Collected data
::::
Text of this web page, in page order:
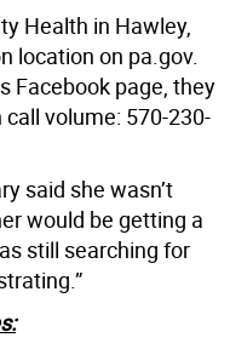
Health in Hawley,
location on pa.gov.
Facebook page, they
volume: 570-230-
said she wasn’t
would be getting a
still searching for
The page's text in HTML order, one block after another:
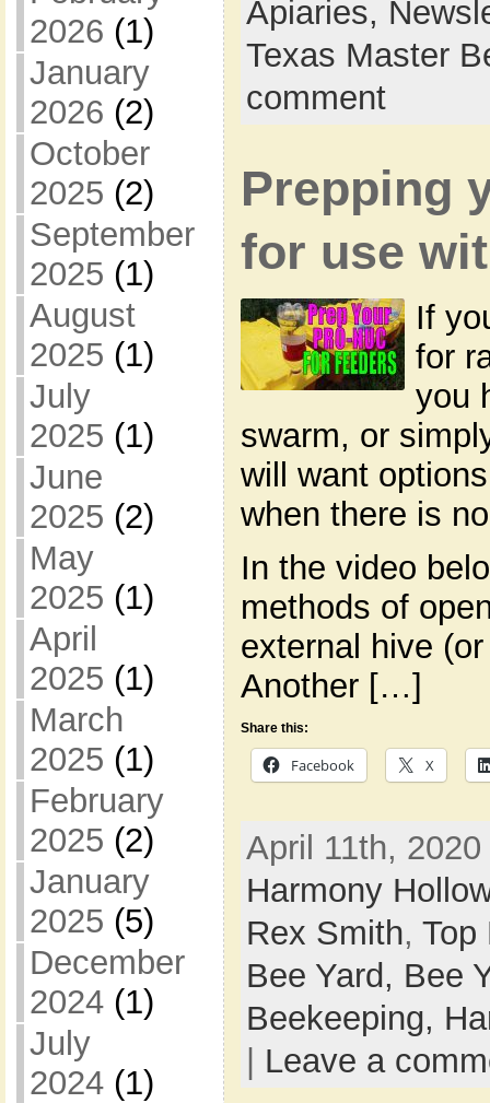
2026 (1)
January
2026 (2)
October
2025 (2)
September
2025 (1)
August
2025 (1)
July
2025 (1)
June
2025 (2)
May
2025 (1)
April
2025 (1)
March
2025 (1)
February
2025 (2)
January
2025 (5)
December
2024(1)
July
2024(1)
Apiaries,
Texas Master
comment
Prepping
for use
If
for
you
swarm, or
will want
when there is
In the video
methods of
external hive
Another […]
Share this:
Facebook X
April 11th,
Harmony Hollow
Rex Smith, Top
Bee Yard, Bee
Beekeeping,
Leave a
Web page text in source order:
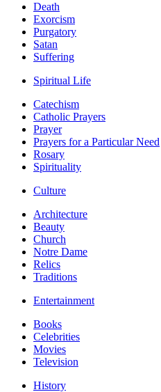
Death
Exorcism
Purgatory
Satan
Suffering
Spiritual Life
Catechism
Catholic Prayers
Prayer
Prayers for a Particular Need
Rosary
Spirituality
Culture
Architecture
Beauty
Church
Notre Dame
Relics
Traditions
Entertainment
Books
Celebrities
Movies
Television
History
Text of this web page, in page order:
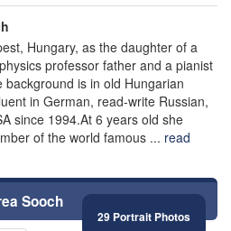
Hungary, as the daughter of a
professor father and a pianist
background is in old Hungarian
in German, read-write Russian,
since 1994.At 6 years old she
of the world famous ... read
Sooch
29 Portrait Photos
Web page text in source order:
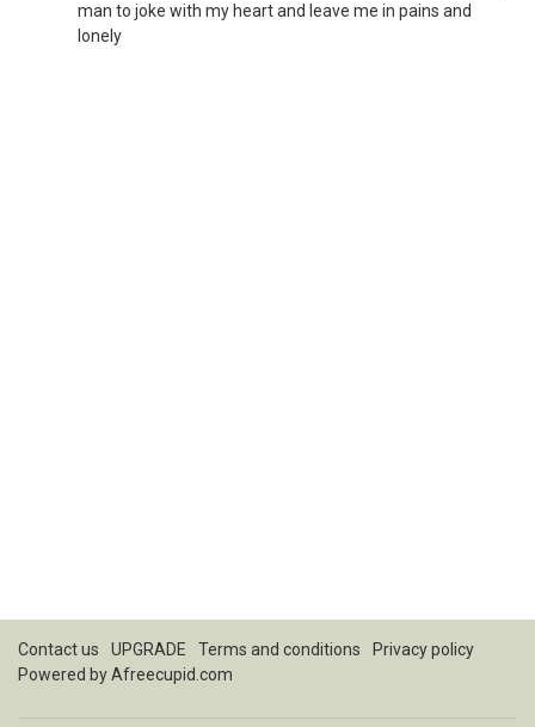
man to joke with my heart and leave me in pains and
lonely
Contact us UPGRADE Terms and conditions
Privacy policy
Powered byAfreecupid.com
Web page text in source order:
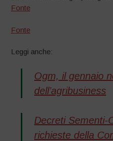
Fonte
Fonte
Leggi anche:
Ogm, il gennaio
dell’agribusiness
Decreti Sementi-
richieste della
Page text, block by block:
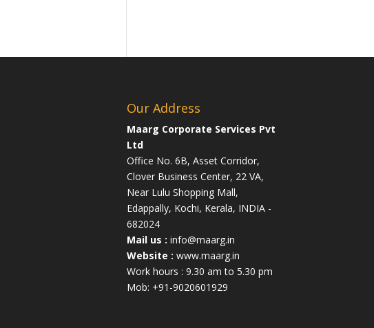
Our Address
Maarg Corporate Services Pvt
Ltd
Office No. 6B, Asset Corridor,
Clover Business Center, 22 VA,
Near Lulu Shopping Mall,
Edappally, Kochi, Kerala, INDIA -
682024
Mail us : info@maarg.in
Website : www.maarg.in
Work hours : 9.30 am to 5.30 pm
Mob: +91-9020601929
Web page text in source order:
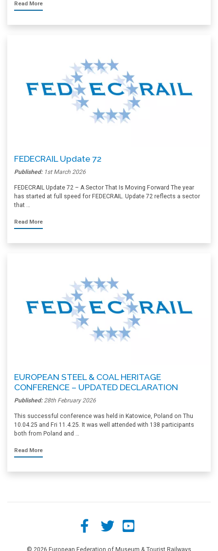
Read More
FEDECRAIL Update 72
Published: 1st March 2026
FEDECRAIL Update 72 – A Sector That Is Moving Forward The year
has started at full speed for FEDECRAIL. Update 72 reflects a sector
that …
Read More
EUROPEAN STEEL & COAL HERITAGE
CONFERENCE – UPDATED DECLARATION
Published: 28th February 2026
This successful conference was held in Katowice, Poland on Thu
10.04.25 and Fri 11.4.25. It was well attended with 138 participants
both from Poland and …
Read More
© 2026 European Federation of Museum & Tourist Railways
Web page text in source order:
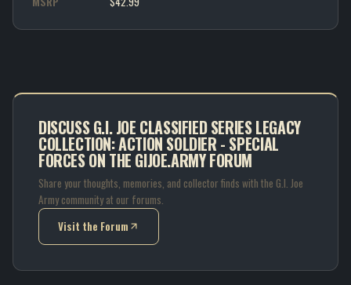
DISCUSS G.I. JOE CLASSIFIED SERIES LEGACY
COLLECTION: ACTION SOLDIER - SPECIAL
FORCES ON THE GIJOE.ARMY FORUM
Share your thoughts, memories, and collector finds with the G.I. Joe
Army community at our forums.
Visit the Forum
(opens in new tab)
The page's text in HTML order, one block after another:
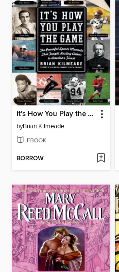
It's How You Play the Game
byBrian Kilmeade
EBOOK
BORROW
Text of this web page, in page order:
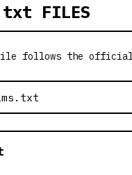
FILES
follows the
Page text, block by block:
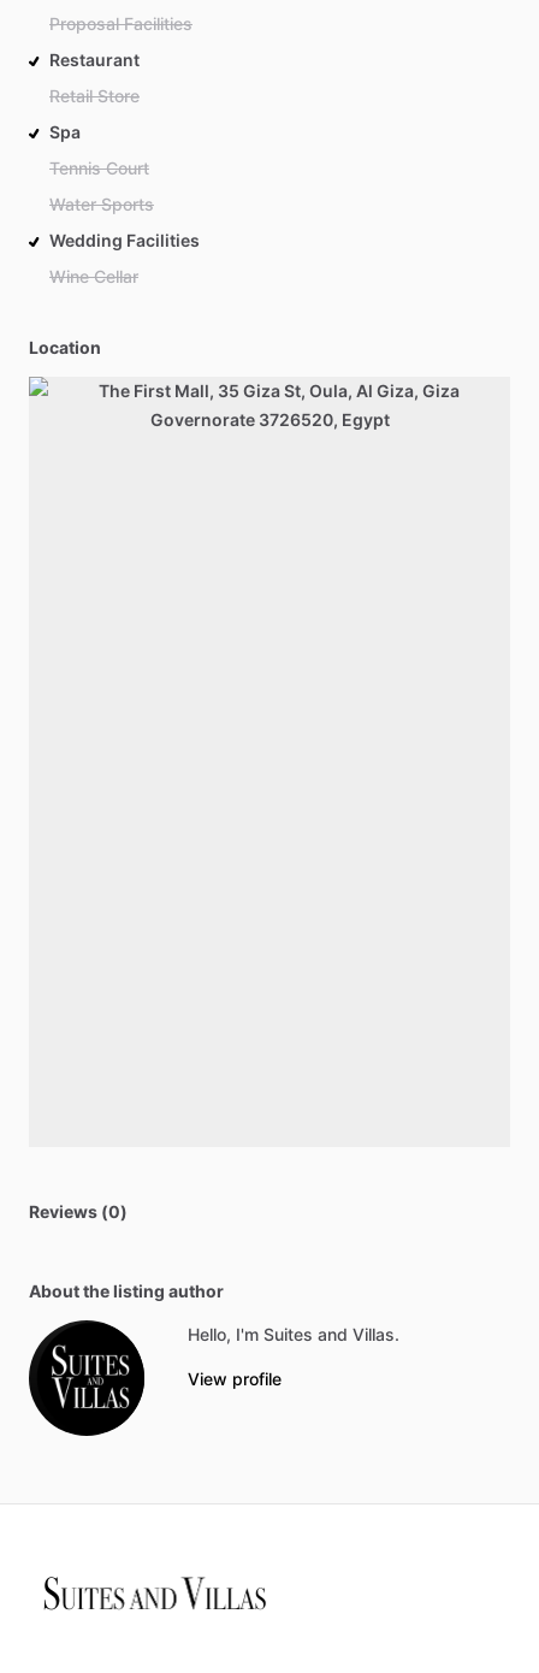
Proposal Facilities
Restaurant
Retail Store
Spa
Tennis Court
Water Sports
Wedding Facilities
Wine Cellar
Location
Reviews (0)
About the listing author
Hello, I'm Suites and Villas.
View profile
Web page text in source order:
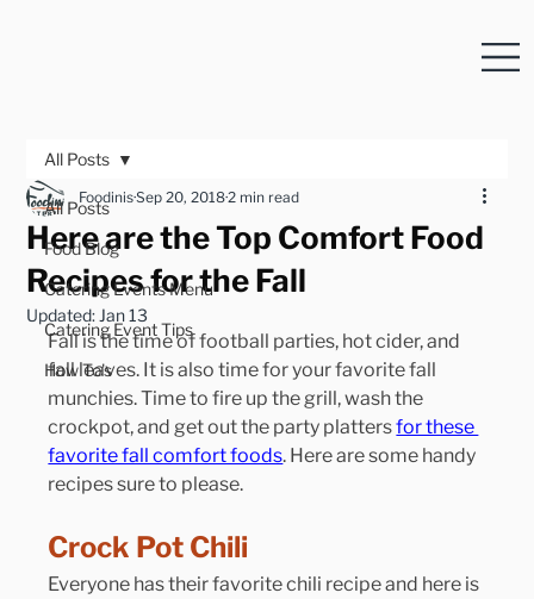
All Posts
Food Blog
Catering Events Menu
Catering Event Tips
How To's
All Posts
Here are the Top Comfort Food
Recipes for the Fall
FoodinisSep 20, 20182 min read
Updated: Jan 13
Fall is the time of football parties, hot cider, and
fall leaves. It is also time for your favorite fall
munchies. Time to fire up the grill, wash the
crockpot, and get out the party platters for these
favorite fall comfort foods. Here are some handy
recipes sure to please.
Crock Pot Chili
Everyone has their favorite chili recipe and here is
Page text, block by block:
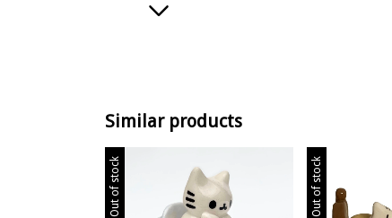
Similar products
Out of stock Out of stock
::::
▶ _WHAT IS NEEDED_: Using the records above, output their complete text exactly, minus any images.

▶ _EXERCISE SOLUTION_:
Text of this web page, in page order:
Health in Hawley,
location on pa.gov.
Facebook page, they
volume: 570-230-
said she wasn’t
would be getting a
still searching for
The page's text in HTML order, one block after another:
2026 (1)
January
2026 (2)
October
2025 (2)
September
2025 (1)
August
2025 (1)
July
2025 (1)
June
2025 (2)
May
2025 (1)
April
2025 (1)
March
2025 (1)
February
2025 (2)
January
2025 (5)
December
2024(1)
July
2024(1)
Apiaries,
Texas Master
comment
Prepping
for use
If
for
you
swarm, or
will want
when there is
In the video
methods of
external hive
Another […]
Share this:
Facebook X
April 11th,
Harmony Hollow
Rex Smith, Top
Bee Yard, Bee
Beekeeping,
Leave a
Web page text in source order:
Death
Exorcism
Purgatory
Satan
Suffering
Spiritual Life
Catechism
Catholic Prayers
Prayer
Prayers for a Particular Need
Rosary
Spirituality
Culture
Architecture
Beauty
Church
Notre Dame
Relics
Traditions
Entertainment
Books
Celebrities
Movies
Television
History
Text of this web page, in page order:
Hungary, as the daughter of a
professor father and a pianist
background is in old Hungarian
in German, read-write Russian,
since 1994.At 6 years old she
of the world famous ... read
Sooch
29 Portrait Photos
Web page text in source order:
man to joke with my heart and leave me in pains and
lonely
Contact us UPGRADE Terms and conditions
Privacy policy
Powered byAfreecupid.com
Web page text in source order:
Fonte
Fonte
Leggi anche:
Ogm, il gennaio
dell’agribusiness
Decreti Sementi-
richieste della
Page text, block by block:
Our Address
Maarg Corporate Services Pvt
Ltd
Office No. 6B, Asset Corridor,
Clover Business Center, 22 VA,
Near Lulu Shopping Mall,
Edappally, Kochi, Kerala, INDIA -
682024
Mail us : info@maarg.in
Website : www.maarg.in
Work hours : 9.30 am to 5.30 pm
Mob: +91-9020601929
Web page text in source order:
Read More
FEDECRAIL Update 72
Published: 1st March 2026
FEDECRAIL Update 72 – A Sector That Is Moving Forward The year
has started at full speed for FEDECRAIL. Update 72 reflects a sector
that …
Read More
EUROPEAN STEEL & COAL HERITAGE
CONFERENCE – UPDATED DECLARATION
Published: 28th February 2026
This successful conference was held in Katowice, Poland on Thu
10.04.25 and Fri 11.4.25. It was well attended with 138 participants
both from Poland and …
Read More
© 2026 European Federation of Museum & Tourist Railways
Web page text in source order:
DISCUSS G.I. JOE CLASSIFIED SERIES LEGACY
COLLECTION: ACTION SOLDIER - SPECIAL
FORCES ON THE GIJOE.ARMY FORUM
Share your thoughts, memories, and collector finds with the G.I. Joe
Army community at our forums.
Visit the Forum
(opens in new tab)
The page's text in HTML order, one block after another:
It's How You Play the Game
byBrian Kilmeade
EBOOK
BORROW
Text of this web page, in page order:
FILES
follows the
Page text, block by block:
Proposal Facilities
Restaurant
Retail Store
Spa
Tennis Court
Water Sports
Wedding Facilities
Wine Cellar
Location
Reviews (0)
About the listing author
Hello, I'm Suites and Villas.
View profile
Web page text in source order:
All Posts
Food Blog
Catering Events Menu
Catering Event Tips
How To's
All Posts
Here are the Top Comfort Food
Recipes for the Fall
FoodinisSep 20, 20182 min read
Updated: Jan 13
Fall is the time of football parties, hot cider, and
fall leaves. It is also time for your favorite fall
munchies. Time to fire up the grill, wash the
crockpot, and get out the party platters for these
favorite fall comfort foods. Here are some handy
recipes sure to please.
Crock Pot Chili
Everyone has their favorite chili recipe and here is
Page text, block by block:
Similar products
Out of stock Out of stock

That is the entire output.